İnsanların çoğu doğal olarak mayolu. Şezlonglara uzanmış güneşlenenler, voleybol ve frizbi oynayanlar, kumdan kale yapanlar, soğuk içkilerini yudumlayanlar, portatif sandalyelerinde, şemsiyenin altında oturup tavla oynayanlar, kitap okuyanlar, uyuyup kaldığı için vücudu güneşin altında haddinden fazla yananlar, kendini kumun içine gömenler...

Bir plajda rastlayabileceğiniz sıradan insanlardır hepsi de. Arada tüm bunları boş vermiş, sadece para kazanmaya çalışan seyyar satıcıları da görürsünüz.

İlginç bir şekilde bu ortama uymayan, sırıtan bir kaç tipe rastlarsınız. Bu insanlar, mayo yerine günlük kıyafetleriyle oturmaktadırlar. Hatta bazısının sanki kutuptaymışcasına üstünde kalın kıyafetleri vardır. Bir yandan da söylenirler;

-Hava neden bu kadar sıcak? Lanet olsun, terliyorum! Şu güneş niye tepede!

Belki biraz sonra üstlerini değiştirip mayolarını giyeceklerini düşünüyorsunuz. Ama hayır! Giymiyorlar. Öylece oturuyorlar. Sanki onlar için burası plaj değil. Denizin, kumun farkında değiller.

Biraz daha bakındıktan sonra sizi daha da şaşırtan bir şeye rastlarsınız. Burası bir plaj ve deniz olmasına rağmen çok az insan denize girmektedir.

Birkaçı, tam kıyıda oturmuş sadece ayak bileklerine kadar suya girebilmiştir. Kollarını bedenine sarmış halinden denize girmeye çekindiğini, korktuğunu anlarsınız. Biraz ötede yavaş yavaş suyun içinde ilerleyenleri görürsünüz. Bunlar da, garanti olsun diye ayaklarının dediği yere kadar ilerleyebilmişlerdir. Sadece 5-6 kişi yüzmektedir. Bunların içinde de 2 si iyi yüzücüdür!

Yüksek kulübesinde oturan cankurtaran ise -sadece denizdekileri değil, sanki yüzmeyenleri de uyarır gibi-

-Çok fazla açılmayın. Akıntı var, boğulursunuz! diye seslenmektedir.

Plajda bulunanlardan bazıları denizdekilere bir şeyler söylemektedirler.

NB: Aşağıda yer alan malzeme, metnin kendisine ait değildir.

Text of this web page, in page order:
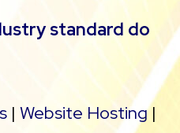
standard do
|Website Hosting|
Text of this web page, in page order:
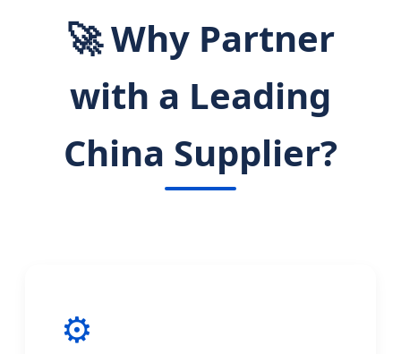
🚀 Why Partner
with a Leading
China Supplier?
⚙️
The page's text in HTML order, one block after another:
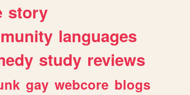
story
languages
study reviews
gay webcore blogs
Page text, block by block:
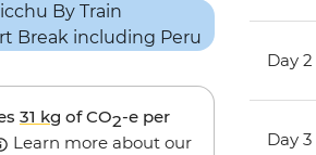
31 kg of CO2-e per
Learn more about our
Day 2
Day 3
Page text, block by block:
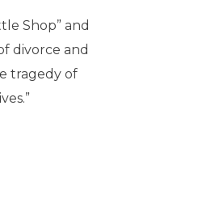
Shop” and
divorce and
tragedy of
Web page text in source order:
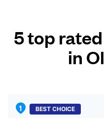
5 top
in
BEST CHOICE
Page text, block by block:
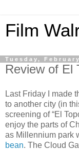
Film
Tuesday,
Review of El
Last Friday I made
to another city (in
screening of “El
enjoy the parts of
as Millennium park
bean. The Cloud
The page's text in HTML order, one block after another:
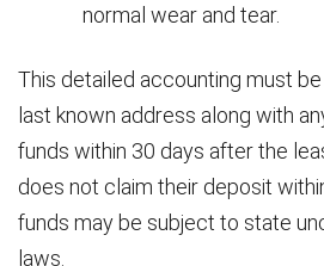
normal wear and tear.
This detailed accounting must
last known address along with
funds within 30 days after the
does not claim their deposit
funds may be subject to state
laws.
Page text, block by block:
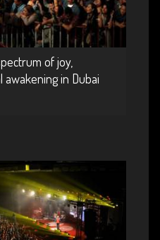
of joy,
in Dubai
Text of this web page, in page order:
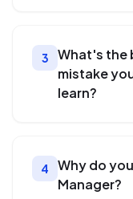
3
What's the
mistake
learn?
4
Why do
Manager?

-Hey, kollarını-ayaklarını şöyle çırpmalısın! (amatör yüzücülere)
-Ne korkuyorsun! ilerlesene yahu. Boğulmazsın merak etme. (kıyıda bulunanlara)
-Yüzmeyeceksin madem, niye denize girdin! (garanticilere)
-Normal ben de yüzerim, biraz da sırtüstü yüz bakalım! (iyi yüzücülere)

Yüzenlerden birisi dayanamayıp bağırır:

-Çok biliyorsan gel kendin yüz!

Plajdakilerden birisi:

-Biliyorum ama şimdi canım istemiyor!

Tüm bu olan-biteni gözlemlerken aniden derinden birisi çıkar. Kolunu zafer kazanmış bir edayla yukarı doğru kaldırır. Büyük bir sevinç ve heyecanla bağırır;

-İşte, sonunda buldum. Başardım!

Dikkatli baktığınızda adamın elindeki parlayan şeyin bir 'İnci' olduğunu fark edersiniz.

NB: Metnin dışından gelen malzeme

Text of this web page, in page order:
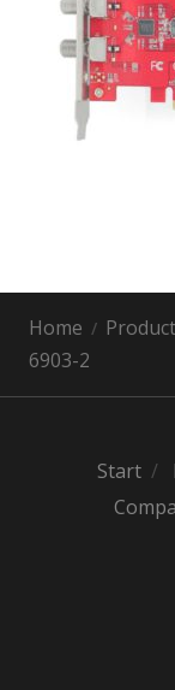
Home
6903-2
Start
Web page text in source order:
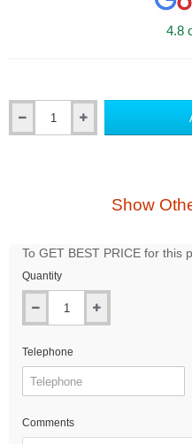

İnci, sadece derinlerde, denizin dibinde olur. Ve oraya çok az kişi inme cesareti gösterebilir!

Hayal ettiğiniz bu sahne, aslında hayat sahnesidir. Bu plajdaki herkes, aslında gerçektir. Yapmamız gereken şey kim olacağımıza karar vermektir. Bu insanlardan birisi olabiliriz.

İster plajda pardösü ile oturup şikayet edin. İster derinlere inip kendi hazinenizi kendiniz çıkarın. Karar sizin!